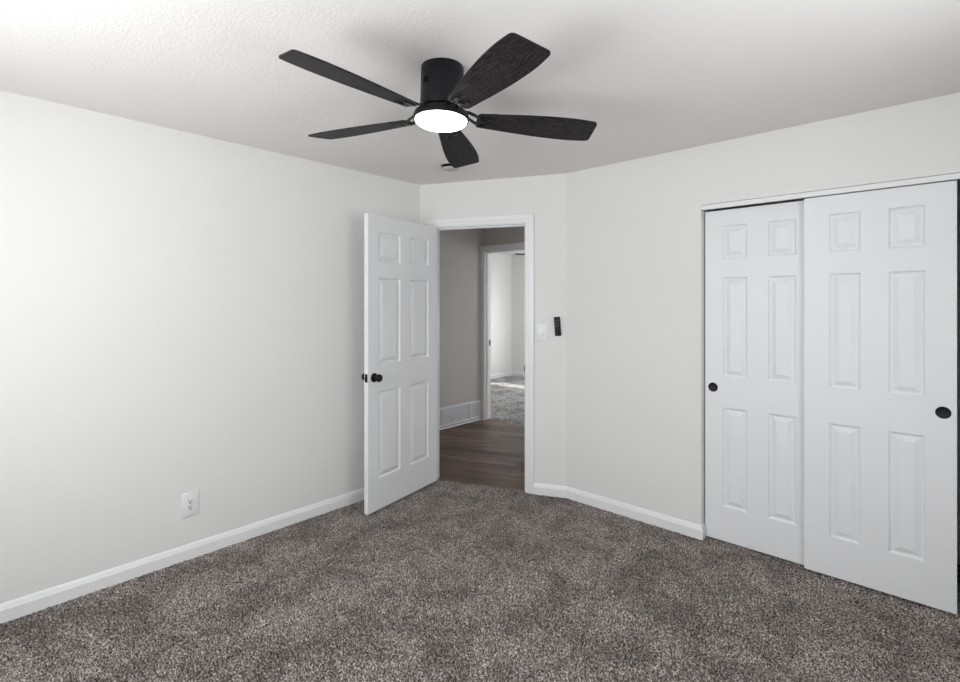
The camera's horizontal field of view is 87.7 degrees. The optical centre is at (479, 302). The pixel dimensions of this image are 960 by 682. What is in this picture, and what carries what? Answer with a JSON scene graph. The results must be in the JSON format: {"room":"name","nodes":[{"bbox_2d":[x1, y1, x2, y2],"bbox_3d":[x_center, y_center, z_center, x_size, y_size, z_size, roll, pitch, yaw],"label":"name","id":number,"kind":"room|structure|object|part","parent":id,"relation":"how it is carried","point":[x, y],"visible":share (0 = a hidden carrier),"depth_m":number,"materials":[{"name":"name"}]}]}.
--
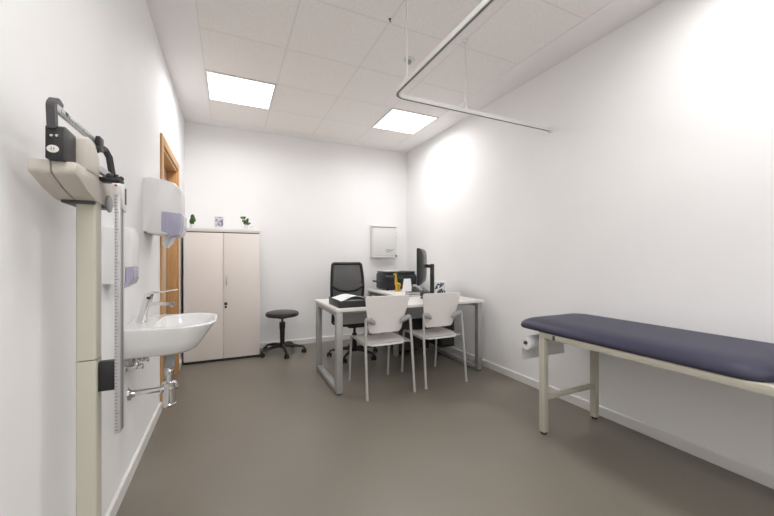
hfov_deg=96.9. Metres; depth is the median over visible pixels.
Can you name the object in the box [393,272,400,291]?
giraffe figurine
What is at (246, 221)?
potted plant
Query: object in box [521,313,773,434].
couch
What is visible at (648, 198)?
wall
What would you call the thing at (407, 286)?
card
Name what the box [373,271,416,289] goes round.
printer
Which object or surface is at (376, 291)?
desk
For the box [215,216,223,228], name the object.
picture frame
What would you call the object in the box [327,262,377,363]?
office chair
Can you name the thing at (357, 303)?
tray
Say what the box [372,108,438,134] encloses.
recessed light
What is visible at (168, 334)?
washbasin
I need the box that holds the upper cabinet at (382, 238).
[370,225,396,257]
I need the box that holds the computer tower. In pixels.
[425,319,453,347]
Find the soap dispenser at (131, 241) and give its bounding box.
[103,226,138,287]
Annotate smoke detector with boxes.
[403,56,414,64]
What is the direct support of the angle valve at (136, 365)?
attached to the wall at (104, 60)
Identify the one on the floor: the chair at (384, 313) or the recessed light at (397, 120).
* * *
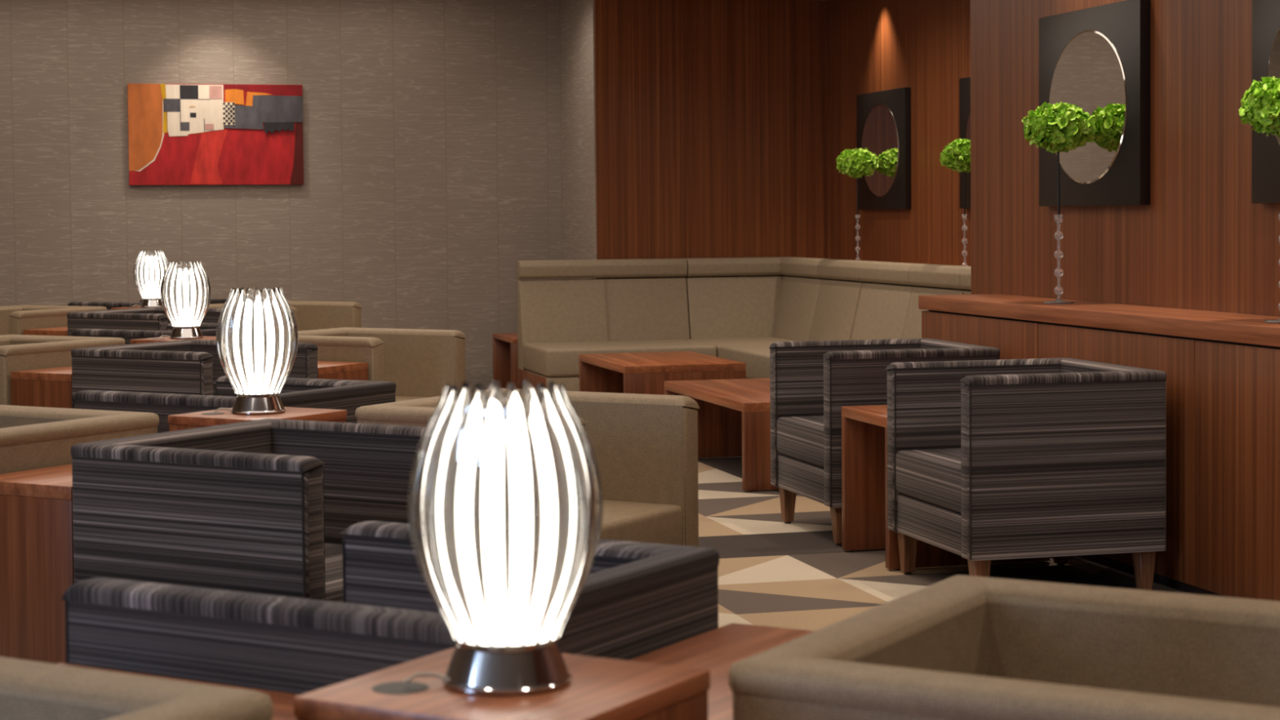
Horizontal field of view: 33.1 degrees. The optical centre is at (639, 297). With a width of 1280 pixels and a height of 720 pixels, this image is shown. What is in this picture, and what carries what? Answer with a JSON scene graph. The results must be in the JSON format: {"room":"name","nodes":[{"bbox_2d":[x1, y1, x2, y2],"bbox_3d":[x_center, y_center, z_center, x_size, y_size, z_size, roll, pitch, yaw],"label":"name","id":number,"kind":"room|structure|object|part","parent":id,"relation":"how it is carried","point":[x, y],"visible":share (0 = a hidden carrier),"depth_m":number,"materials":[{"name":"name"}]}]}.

**Exercise:** Copy out only the lines above from the one with "Can you name the thing at (357, 303)?" to the one with "Identify the one", inclusive, exactly as they stand.

**Answer section:**
Can you name the thing at (357, 303)?
tray
Say what the box [372,108,438,134] encloses.
recessed light
What is visible at (168, 334)?
washbasin
I need the box that holds the upper cabinet at (382, 238).
[370,225,396,257]
I need the box that holds the computer tower. In pixels.
[425,319,453,347]
Find the soap dispenser at (131, 241) and give its bounding box.
[103,226,138,287]
Annotate smoke detector with boxes.
[403,56,414,64]
What is the direct support of the angle valve at (136, 365)?
attached to the wall at (104, 60)
Identify the one on the floor: the chair at (384, 313) or the recessed light at (397, 120).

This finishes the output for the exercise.